# [Work order]
Please give the lines below again exactly as they stand, from the one that contains "Địa chỉ : 120" up to and including the one that contains "f_status_t fll_fss_extended_write ( (160, 188)", leaving all pictures out.

# [Exercise data]

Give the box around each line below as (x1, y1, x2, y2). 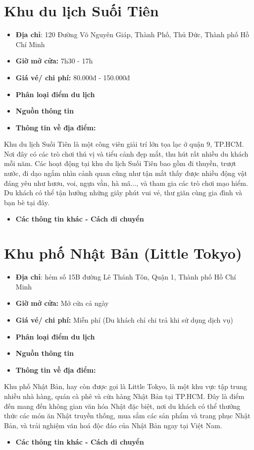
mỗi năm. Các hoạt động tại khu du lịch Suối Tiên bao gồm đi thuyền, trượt (4, 158, 237, 169)
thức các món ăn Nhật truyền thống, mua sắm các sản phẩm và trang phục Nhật (4, 410, 251, 421)
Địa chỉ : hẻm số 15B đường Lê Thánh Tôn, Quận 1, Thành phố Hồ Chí (15, 272, 236, 282)
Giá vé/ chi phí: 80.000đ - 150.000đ (15, 72, 130, 82)
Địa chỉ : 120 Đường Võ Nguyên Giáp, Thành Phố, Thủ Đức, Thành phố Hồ (15, 29, 250, 40)
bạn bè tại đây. (4, 197, 50, 207)
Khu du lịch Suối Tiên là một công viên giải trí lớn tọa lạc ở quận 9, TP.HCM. (4, 139, 244, 149)
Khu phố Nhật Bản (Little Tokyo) (4, 243, 242, 263)
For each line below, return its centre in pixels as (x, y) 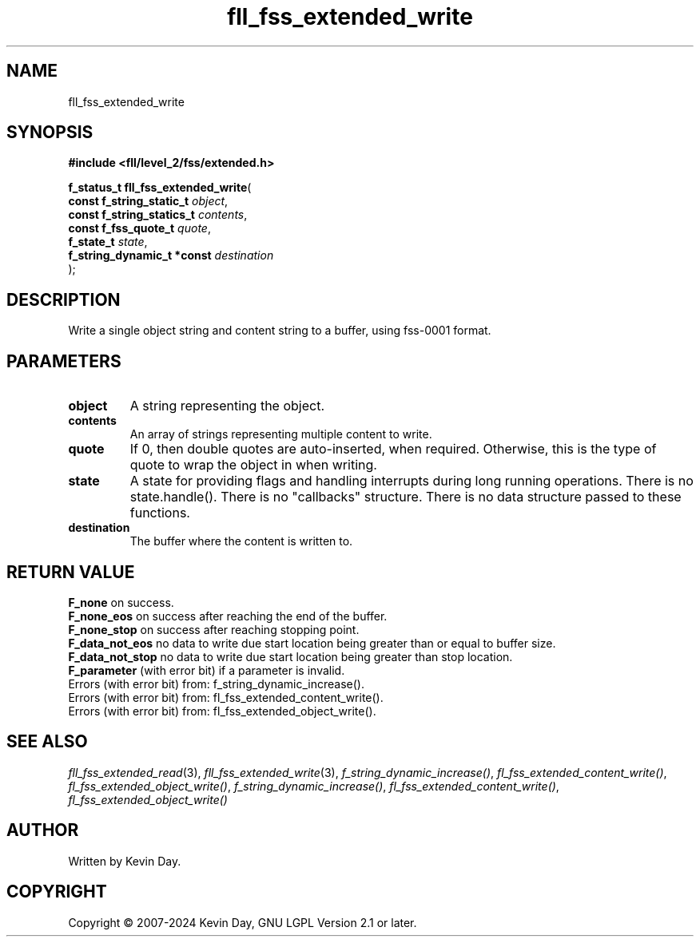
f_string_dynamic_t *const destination (171, 256)
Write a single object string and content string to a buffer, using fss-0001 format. (280, 331)
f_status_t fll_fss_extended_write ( (160, 188)
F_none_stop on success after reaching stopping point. (214, 629)
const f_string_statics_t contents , (158, 215)
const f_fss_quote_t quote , (139, 228)
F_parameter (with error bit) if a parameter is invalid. (207, 670)
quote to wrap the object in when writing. (253, 465)
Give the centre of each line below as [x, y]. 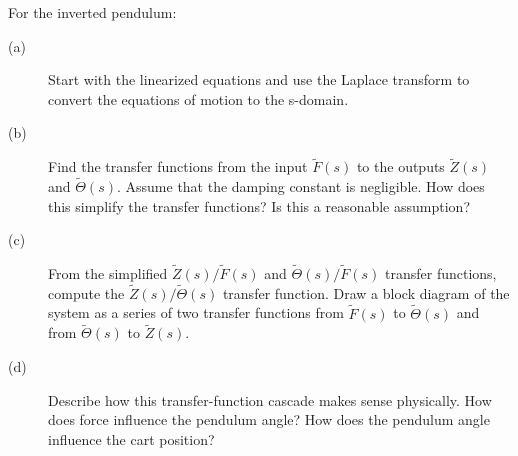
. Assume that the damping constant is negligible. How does [300, 186]
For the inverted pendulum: [92, 12]
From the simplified [108, 273]
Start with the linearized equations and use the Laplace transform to [259, 79]
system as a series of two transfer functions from [196, 312]
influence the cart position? [131, 438]
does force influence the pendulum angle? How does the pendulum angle [269, 419]
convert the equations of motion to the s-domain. [198, 98]

# [Result]
Địa chỉ : 120 Đường Võ Nguyên Giáp, Thành Phố, Thủ Đức, Thành phố Hồ (15, 29, 250, 40)
bạn bè tại đây. (4, 197, 50, 207)
Khu du lịch Suối Tiên là một công viên giải trí lớn tọa lạc ở quận 9, TP.HCM. (4, 139, 244, 149)
Khu phố Nhật Bản (Little Tokyo) (4, 243, 242, 263)
For each line below, return its centre in pixels as (x, y) 
f_string_dynamic_t *const destination (171, 256)
Write a single object string and content string to a buffer, using fss-0001 format. (280, 331)
f_status_t fll_fss_extended_write ( (160, 188)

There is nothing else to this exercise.